Input:
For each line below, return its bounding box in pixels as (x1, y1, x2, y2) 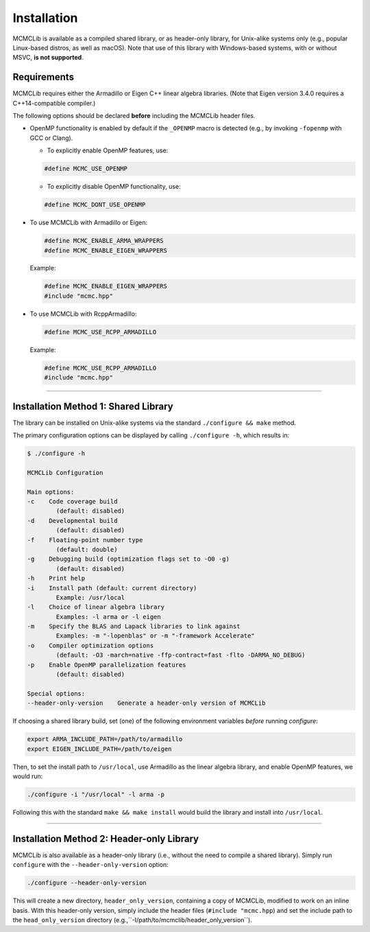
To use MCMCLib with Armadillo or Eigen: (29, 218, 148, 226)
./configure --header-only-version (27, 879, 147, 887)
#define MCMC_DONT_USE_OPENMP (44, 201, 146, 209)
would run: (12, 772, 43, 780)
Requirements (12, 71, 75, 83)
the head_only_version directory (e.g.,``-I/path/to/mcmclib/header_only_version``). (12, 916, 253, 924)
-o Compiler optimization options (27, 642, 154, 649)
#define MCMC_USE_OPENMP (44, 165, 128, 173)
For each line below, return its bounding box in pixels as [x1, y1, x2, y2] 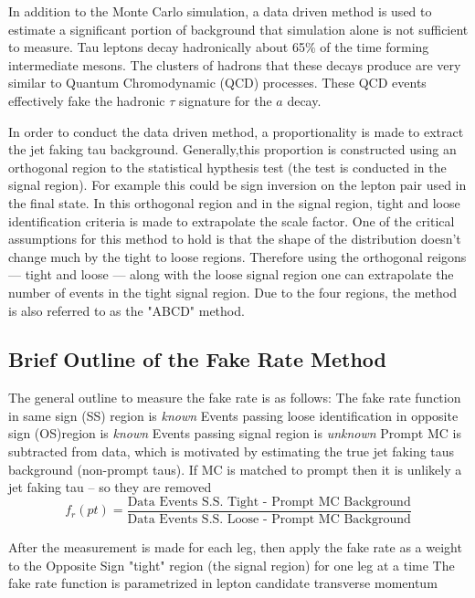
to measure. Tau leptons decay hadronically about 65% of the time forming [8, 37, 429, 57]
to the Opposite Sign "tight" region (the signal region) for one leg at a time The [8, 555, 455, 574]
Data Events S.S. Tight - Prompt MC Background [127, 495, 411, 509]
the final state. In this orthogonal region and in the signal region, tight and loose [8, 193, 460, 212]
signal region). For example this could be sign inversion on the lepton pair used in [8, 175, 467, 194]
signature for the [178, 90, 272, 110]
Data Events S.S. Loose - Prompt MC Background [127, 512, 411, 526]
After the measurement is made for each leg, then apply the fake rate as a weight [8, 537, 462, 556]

What is expected:
With "define" as the search string, filter the records and return each line that has it.

Solution for this task:
#define MCMC_DONT_USE_OPENMP (44, 201, 146, 209)
#define MCMC_USE_OPENMP (44, 165, 128, 173)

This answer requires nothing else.